Problem statement
Your task is to repeat the lines below exactly, excluding any pictures they contain.

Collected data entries

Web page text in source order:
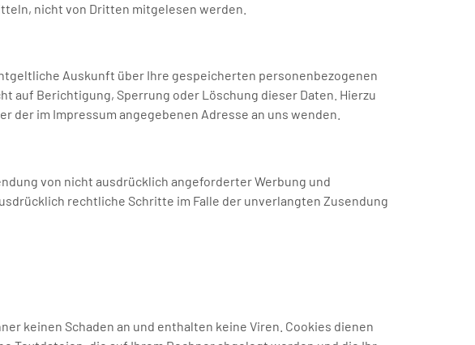
nicht von Dritten mitgelesen werden.
Auskunft über Ihre gespeicherten personenbezogenen
auf Berichtigung, Sperrung oder Löschung dieser Daten. Hierzu
der im Impressum angegebenen Adresse an uns wenden.
von nicht ausdrücklich angeforderter Werbung und
rechtliche Schritte im Falle der unverlangten Zusendung
keinen Schaden an und enthalten keine Viren. Cookies dienen
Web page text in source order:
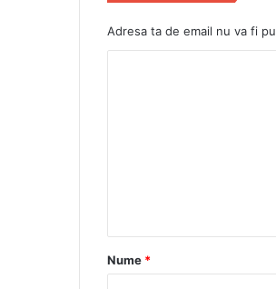
Adresa ta de email nu va fi
rNume *
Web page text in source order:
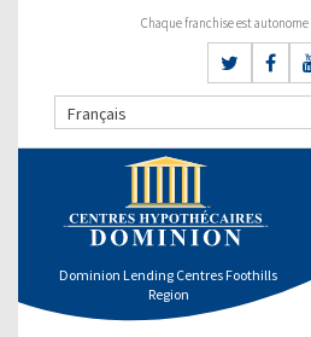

Answer section
Web page text in source order:
nicht von Dritten mitgelesen werden.
Auskunft über Ihre gespeicherten personenbezogenen
auf Berichtigung, Sperrung oder Löschung dieser Daten. Hierzu
der im Impressum angegebenen Adresse an uns wenden.
von nicht ausdrücklich angeforderter Werbung und
rechtliche Schritte im Falle der unverlangten Zusendung
keinen Schaden an und enthalten keine Viren. Cookies dienen
Web page text in source order:
Adresa ta de email nu va fi
rNume *
Web page text in source order:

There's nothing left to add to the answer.